You get a text brief you can read in 90 seconds. You get an audio brief where Gemini walks you through the codebase out loud, like a senior engineer doing a handoff and you can interrupt mid-sentence and ask questions. You get an architecture diagram. You get a PDF report that covers every file in the repo: what it does, what calls it, what it calls, what functions live in it.

Then there's the Live Assistant, a persistent voice session where you can ask anything about the codebase and get answers grounded in what Compass actually found. Say "how do I add rate limiting?" and it comes back with a real plan: specific files, specific line numbers, the right order to touch things.

The Ambient Session is the part we're most proud of. You share your screen, Compass watches at 1 fps, and it just... keeps an eye on things. It knows your full codebase and your current implementation plan. When it sees you open the wrong file, it says something. When you're about to reinvent something that already exists, it says something. The rest of the time it's completely quiet.

How We Built It

Backend is FastAPI, frontend is vanilla JS with Web Audio API, AI runs through Google ADK and the google-genai SDK, PDFs through ReportLab, repo cloning through GitPython. Deployed on Cloud Run.

We used four different models. gemini-3-flash-preview does the heavy lifting all four ingestion passes, the text brief, general chat. gemini-3.1-pro-preview handles implementation plans, auto-routed when the chat message sounds like someone asking how to build something. gemini-2.5-flash-native-audio-preview-12-2025 via ADK runs the Live Assistant and Ambient Session with full-duplex streaming. gemini-3-pro-image-preview generates the architecture diagram.

Context caching was a big one we cache the repo content after Pass 1 and reuse it for Passes 2 through 4, which cuts costs by 60 to 70% on anything decent-sized. For really big repos we activate a fallback: prune test and docs directories, strip large files down to signatures and docstrings only, run Pass 1 in batches and merge the results, then feed the structured JSON into Passes 2 through 4 instead of raw source.

The audio pipeline was more involved than expected. Mic capture at 16 kHz, base64 PCM over WebSocket, 24 kHz playback with a 180ms jitter buffer, gapless pre-scheduled BufferSourceNodes. Every scheduled node gets tracked so we can kill them all immediately when the model gets interrupted.
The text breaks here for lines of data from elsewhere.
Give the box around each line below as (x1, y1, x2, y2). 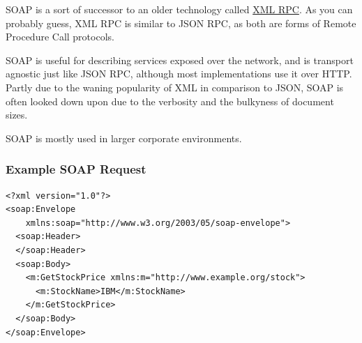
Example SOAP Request (6, 160, 146, 178)
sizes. (6, 107, 28, 122)
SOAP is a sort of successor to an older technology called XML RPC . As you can (6, 2, 353, 16)
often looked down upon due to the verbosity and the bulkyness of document (6, 93, 334, 108)
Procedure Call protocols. (6, 29, 114, 44)
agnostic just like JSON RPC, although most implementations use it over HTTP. (6, 66, 352, 81)
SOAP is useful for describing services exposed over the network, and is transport (6, 52, 354, 67)
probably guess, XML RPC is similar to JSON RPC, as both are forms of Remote (6, 15, 356, 30)
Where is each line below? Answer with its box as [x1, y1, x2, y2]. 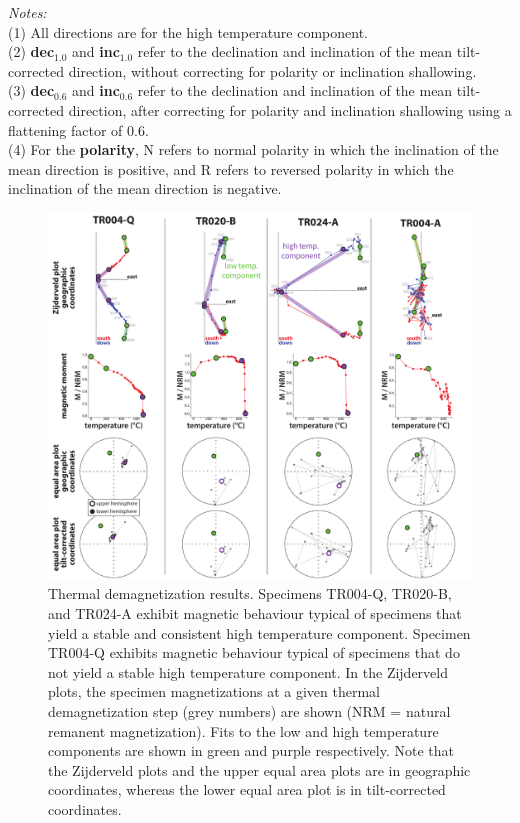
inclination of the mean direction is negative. [8, 178, 282, 199]
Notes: [8, 2, 47, 22]
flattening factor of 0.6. [8, 119, 149, 140]
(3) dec [8, 80, 55, 101]
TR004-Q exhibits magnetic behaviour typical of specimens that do [48, 642, 460, 663]
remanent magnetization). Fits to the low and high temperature [48, 720, 439, 741]
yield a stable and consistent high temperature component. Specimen [48, 622, 471, 643]
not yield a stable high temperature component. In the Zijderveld [48, 661, 448, 682]
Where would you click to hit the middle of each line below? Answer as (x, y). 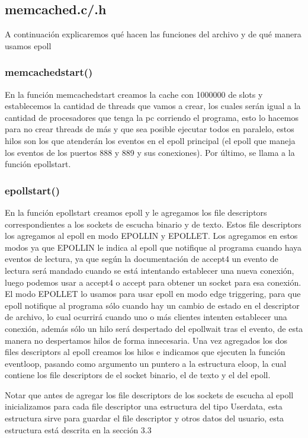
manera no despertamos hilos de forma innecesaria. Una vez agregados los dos (146, 340)
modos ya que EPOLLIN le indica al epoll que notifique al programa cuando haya (153, 247)
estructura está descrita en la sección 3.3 (78, 429)
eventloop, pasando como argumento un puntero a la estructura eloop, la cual (146, 363)
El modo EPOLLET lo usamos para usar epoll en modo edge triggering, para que (153, 294)
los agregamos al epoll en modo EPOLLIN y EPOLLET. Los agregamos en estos (151, 236)
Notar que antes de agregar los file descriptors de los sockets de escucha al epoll (149, 394)
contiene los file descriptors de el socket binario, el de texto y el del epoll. (138, 375)
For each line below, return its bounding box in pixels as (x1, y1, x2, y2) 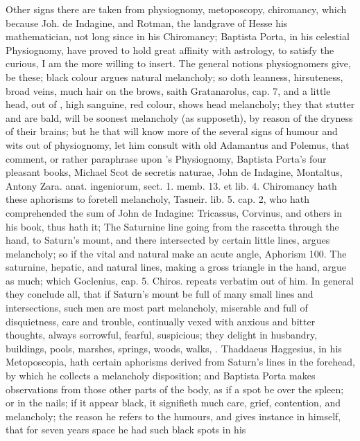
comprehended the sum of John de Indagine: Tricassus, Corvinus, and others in (6, 205, 342, 219)
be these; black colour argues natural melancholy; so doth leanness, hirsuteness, (6, 69, 343, 84)
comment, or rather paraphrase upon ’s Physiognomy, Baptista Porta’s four (6, 151, 327, 165)
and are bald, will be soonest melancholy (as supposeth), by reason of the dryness (6, 110, 353, 125)
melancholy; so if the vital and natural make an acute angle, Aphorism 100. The (6, 246, 347, 260)
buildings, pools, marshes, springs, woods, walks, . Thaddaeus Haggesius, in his (6, 341, 342, 355)
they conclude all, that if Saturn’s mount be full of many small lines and (6, 287, 314, 301)
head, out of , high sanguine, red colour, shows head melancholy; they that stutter (6, 97, 355, 111)
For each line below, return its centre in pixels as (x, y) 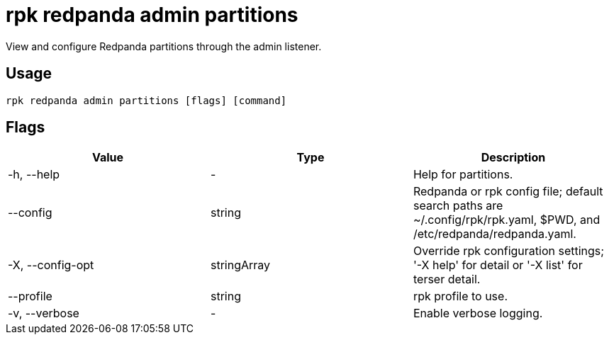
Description (513, 158)
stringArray (240, 265)
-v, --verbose (44, 313)
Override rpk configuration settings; (509, 251)
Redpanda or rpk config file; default (508, 192)
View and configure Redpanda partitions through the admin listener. (164, 46)
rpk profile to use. (460, 296)
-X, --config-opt (51, 265)
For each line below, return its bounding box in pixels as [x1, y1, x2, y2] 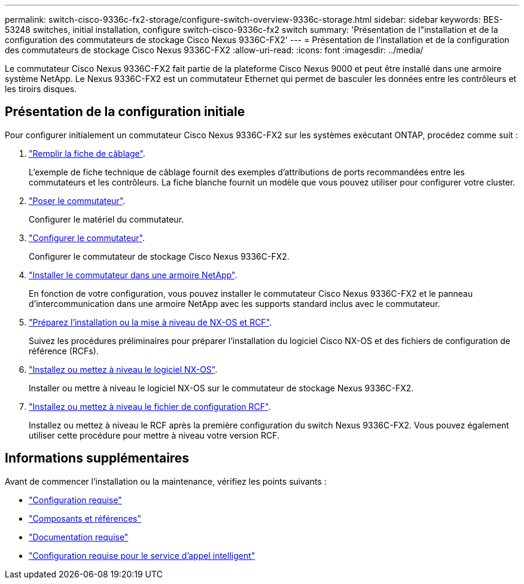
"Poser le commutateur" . [29, 195, 126, 206]
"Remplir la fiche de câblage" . [29, 148, 145, 159]
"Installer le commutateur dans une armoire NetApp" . [29, 269, 237, 280]
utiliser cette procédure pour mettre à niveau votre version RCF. [29, 430, 280, 440]
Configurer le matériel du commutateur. [29, 214, 184, 224]
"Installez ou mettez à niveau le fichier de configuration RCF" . [29, 401, 271, 412]
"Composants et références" [29, 513, 142, 524]
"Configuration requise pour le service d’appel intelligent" [29, 550, 255, 561]
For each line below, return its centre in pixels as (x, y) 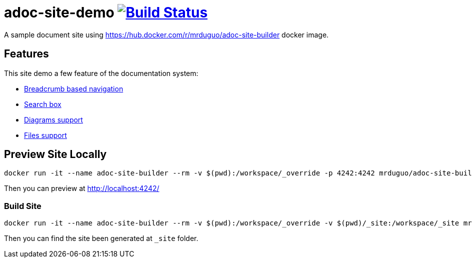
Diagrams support (53, 119)
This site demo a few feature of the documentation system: (101, 73)
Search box (43, 104)
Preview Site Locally (55, 154)
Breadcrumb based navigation (74, 88)
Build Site (23, 206)
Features (26, 54)
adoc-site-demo (59, 12)
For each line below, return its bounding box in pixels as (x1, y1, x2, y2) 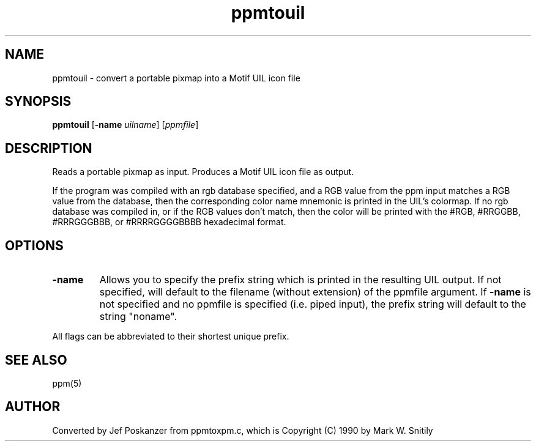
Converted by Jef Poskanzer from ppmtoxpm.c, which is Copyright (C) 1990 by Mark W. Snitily (52, 425, 433, 436)
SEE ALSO (5, 352, 67, 368)
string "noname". (99, 310, 177, 323)
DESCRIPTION (5, 140, 92, 156)
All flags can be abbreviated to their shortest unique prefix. (52, 331, 289, 342)
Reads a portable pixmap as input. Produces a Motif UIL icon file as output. (52, 166, 354, 177)
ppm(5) (52, 377, 82, 388)
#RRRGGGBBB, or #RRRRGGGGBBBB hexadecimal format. (52, 217, 286, 228)
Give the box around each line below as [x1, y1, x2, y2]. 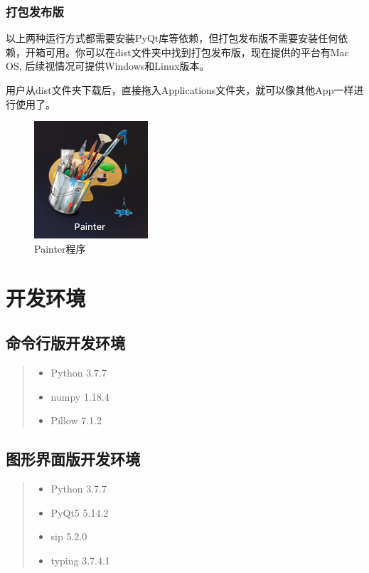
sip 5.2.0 [50, 529, 87, 544]
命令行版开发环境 [6, 332, 125, 354]
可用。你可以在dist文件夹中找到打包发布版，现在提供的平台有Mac [45, 44, 349, 59]
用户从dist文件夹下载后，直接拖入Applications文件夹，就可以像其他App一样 [6, 83, 354, 97]
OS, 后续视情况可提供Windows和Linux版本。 [6, 58, 210, 73]
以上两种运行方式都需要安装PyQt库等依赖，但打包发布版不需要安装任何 [6, 31, 338, 46]
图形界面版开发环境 [6, 448, 140, 470]
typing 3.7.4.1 [50, 552, 110, 567]
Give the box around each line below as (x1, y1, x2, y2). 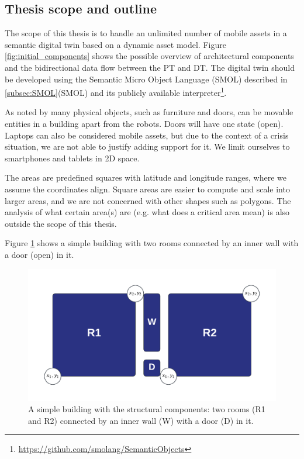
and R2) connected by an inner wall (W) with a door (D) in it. (28, 414, 254, 426)
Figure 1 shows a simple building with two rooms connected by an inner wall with (5, 237, 299, 249)
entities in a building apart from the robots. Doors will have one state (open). (5, 118, 284, 130)
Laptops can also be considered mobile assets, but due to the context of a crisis (5, 129, 289, 141)
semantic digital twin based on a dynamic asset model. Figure (5, 38, 226, 50)
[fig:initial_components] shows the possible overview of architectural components (5, 50, 294, 62)
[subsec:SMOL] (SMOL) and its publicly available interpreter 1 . (5, 85, 227, 98)
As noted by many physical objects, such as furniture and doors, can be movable (5, 106, 293, 118)
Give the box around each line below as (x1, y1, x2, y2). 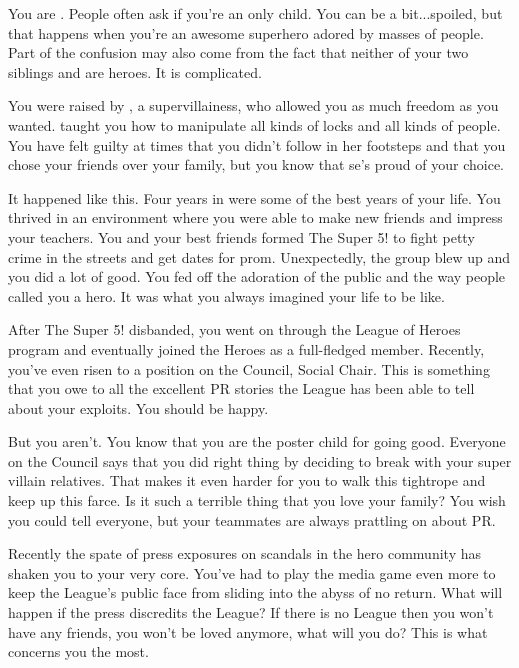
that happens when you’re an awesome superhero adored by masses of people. (8, 22, 484, 43)
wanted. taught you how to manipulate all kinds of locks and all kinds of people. (8, 114, 501, 135)
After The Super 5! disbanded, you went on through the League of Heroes (8, 319, 461, 340)
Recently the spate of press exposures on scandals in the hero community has (8, 543, 481, 564)
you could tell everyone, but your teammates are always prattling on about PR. (8, 509, 496, 530)
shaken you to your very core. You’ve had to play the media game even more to (8, 562, 496, 583)
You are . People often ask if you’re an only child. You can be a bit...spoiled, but (8, 3, 503, 23)
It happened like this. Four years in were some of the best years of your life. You (8, 187, 501, 208)

The Ambient Session has a fun hack: we keep a silent looping AudioContext running in the background tab so Chrome doesn't throttle it and kill the screen capture stream. Took us embarrassingly long to figure that one out.

Challenges We Ran Into

Interruption handling. When you talk over Gemini mid-sentence, it sends an interrupted signal and you need to stop playback right now. If you don't track your BufferSourceNodes and stop them all immediately, you get two voices talking at once. Not great.

Chrome killing the background tab. The Ambient Session needs to keep capturing your screen while you're working in a different window. Chrome's tab throttling breaks this completely. The fix a silent looping AudioContext is one of those solutions that feels obvious in hindsight and completely non-obvious until you've been staring at the problem for an hour.

Large repos. The 1M context window sounds like it solves everything until you hit a serious monorepo. We had to build real infrastructure around it: token estimation, skeletonisation, batched passes, priority ordering. Getting all of that to fail gracefully rather than loudly took work.

Cloud Run's 5-minute default timeout. A large repo takes 8 to 10 minutes to ingest. We found out about this limit mid-demo. --timeout 3600 fixes it, and X-Accel-Buffering: no on SSE responses stops the Cloud Run proxy from holding your stream and delivering it all at once.

JSON reliability under streaming. When you're running four passes that each need to return clean JSON, one parse failure breaks everything. The fix is simple in hindsight: enforce response_mime_type: application/json at the API level. Don't try to strip markdown fences after the fact.

Accomplishments That We're Proud Of

The ambient session works. That sentence sounds simple but it wasn't. Getting a model to watch your screen, know your entire codebase, track your current plan, and speak up at the right moments not too much, not too little took a lot of tuning. When it finally clicked it felt like something genuinely new.

The large-repo path is solid. We tested it on real monorepos and it holds up. The degradation is graceful you might lose some function-body detail on skeletonised files, but the architecture understanding stays intact.

One knowledge graph, four outputs. The text brief, audio brief, diagram, and PDF all come from the same JSON. They don't drift from each other. What the voice says matches what the PDF shows.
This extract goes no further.